Alternatively, setting the setting to never can be used safely but some optimisations within Varnish will have no effect.

The procedure to configure THP will vary based on the distribution being used. Please consult with the manual for your distribution for the correct steps to take.

For example, on RHEL 7 and later to configure THP add or modify the transparent_hugepage=madvise kernel parameter in /etc/default/grub.

The shared memory log

The shared memory log contains files and directories used for Varnishd process logs and counters for consumers such as varnishncsa and varnishlog. In some circumstances, writing these files to disk-based media (e.g. SSD and NVMe) will become a performance bottleneck.

We recommended mounting the /var/lib/varnish/ directory as a tmpfs file system. The size of the tmpfs mount shall be, at least, three times the size of the varnishd parameter, vsl_space (default: 80 MB).

Stop any running Varnish processes before proceeding

Creating a (temporary) mount on a Linux system is accomplished by running this command

mount -t tmpfs -o mode=1777,size=240m vworkdir /var/lib/varnish/

To verify that the directory is properly mounted, run the command

findmnt /var/lib/varnish

The response should be as follows:

TARGET           SOURCE   FSTYPE OPTIONS
/var/lib/varnish vworkdir tmpfs  rw,relatime,size=245760k,inode64

To make /var/lib/varnish a persistent tmpfs mount, run the following commands

echo "tmpfs /var/lib/varnish tmpfs rw,relatime,size=240m" >> /etc/fstab
systemctl daemon-reload
mount /var/lib/varnish

Maximum Memory Maps

The Linux kernel has a global system-wide parameter controlling how many memory maps processes are allowed to use. When a process needs more maps than allowed the operation fails indicating no memory could be allocated. This will often result in a Varnish panic and crash even when there is plenty of physical memory available in the system.

The global parameter is changed using the sysctl value vm.max_map_count and it should be configured at a value high enough for Varnish to operate, a value of 262144 or above is highly recommended.

While some distributions have a default value that is much higher than what Varnish requires other distributions like RHEL leverage a very conservative value.

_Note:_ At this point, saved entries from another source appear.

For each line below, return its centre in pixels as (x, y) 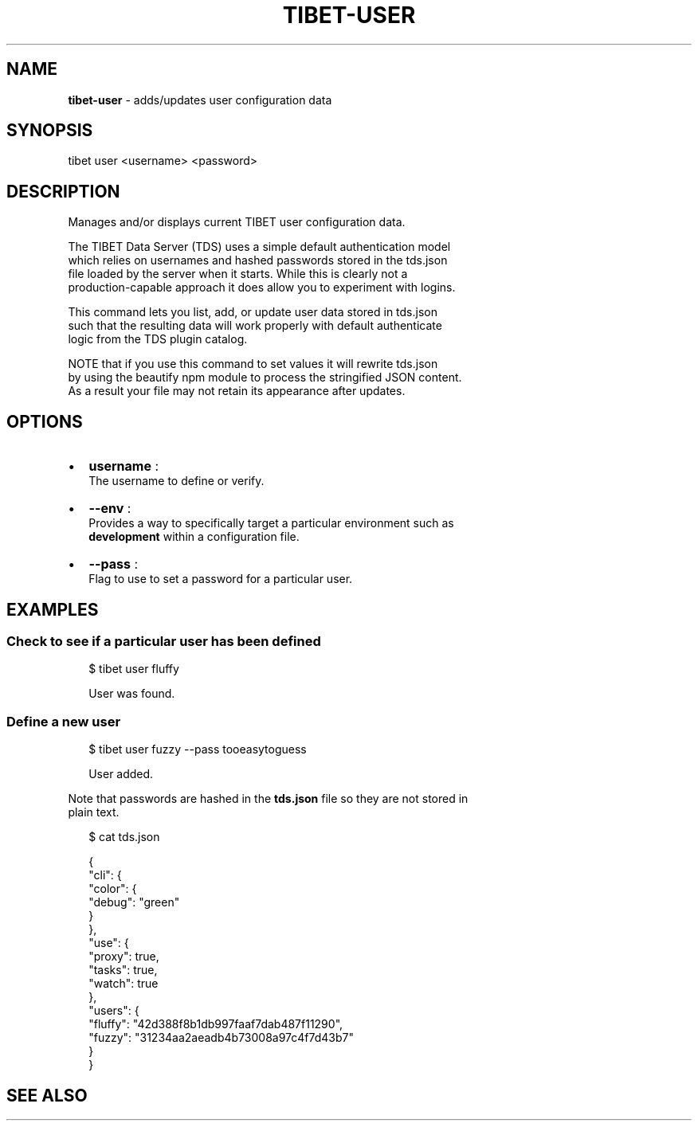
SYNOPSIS (50, 131)
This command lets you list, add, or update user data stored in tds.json (253, 312)
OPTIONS (45, 421)
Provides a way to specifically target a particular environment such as (271, 523)
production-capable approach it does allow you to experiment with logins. (262, 288)
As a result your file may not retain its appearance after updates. (237, 391)
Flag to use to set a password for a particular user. (221, 579)
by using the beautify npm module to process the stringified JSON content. (265, 378)
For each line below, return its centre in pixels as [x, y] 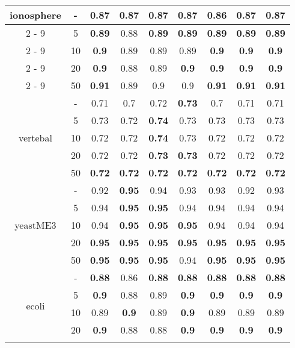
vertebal [35, 138]
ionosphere [35, 15]
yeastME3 [35, 225]

The currently enforced value on the system can be read in multiple ways:

[root@Your-Machine ~]# sysctl vm.max_map_count
vm.max_map_count = 262144
[root@Your-Machine ~]# cat /proc/sys/vm/max_map_count
262144

When the value is lower than 262144, the value must be changed using sysctl, and this change must be persisted or it will reset upon next server boot. The following commands persist the change, reload the sysctl configuration and verify the enforced value:

[root@Your-Machine ~]# echo "vm.max_map_count=262144" > /etc/sysctl.d/99-vm-max-map-count.conf
[root@Your-Machine ~]# sysctl --system
[root@Your-Machine ~]# sysctl vm.max_map_count
vm.max_map_count = 262144
[root@Your-Machine ~]# cat /proc/sys/vm/max_map_count
262144

For more detailed information please refer to the documentation of the Linux kernel and of your distribution.

Varnish modules

In 6.0, many Varnish modules (VMODs) are embedded in the varnish-plus package and no extra installation is required.

Modules with third-party package dependencies (libcurl, libmemcached) are available in a separate package called varnish-plus-vmods-extra. This package is not installed by default. In EL9, some of these dependencies are satisfied by packages from the CodeReady Builder (CRB) repository. If you’d like to install varnish-plus-vmods-extra, please enable the CRB repository first:

# Only needed if dnf config-manager is not installed
sudo dnf install -y 'dnf-command(config-manager)'

sudo dnf config-manager --set-enabled crb
sudo dnf install varnish-plus-vmods-extra

The CodeReady Builder repository has different name depending on what OS you are using. In AlmaLinux 9 and Rocky Linux 9 its called crb. With Red Hat Enterprise Linux 9 the actual name depends on the cloud provider but should usually contain codeready-builder-for-rhel:

sudo dnf config-manager --set-enabled '*codeready-builder-for-rhel*'

The command dnf repolist --all will print the exact name of all available repositories, including the CodeReady Builder repository.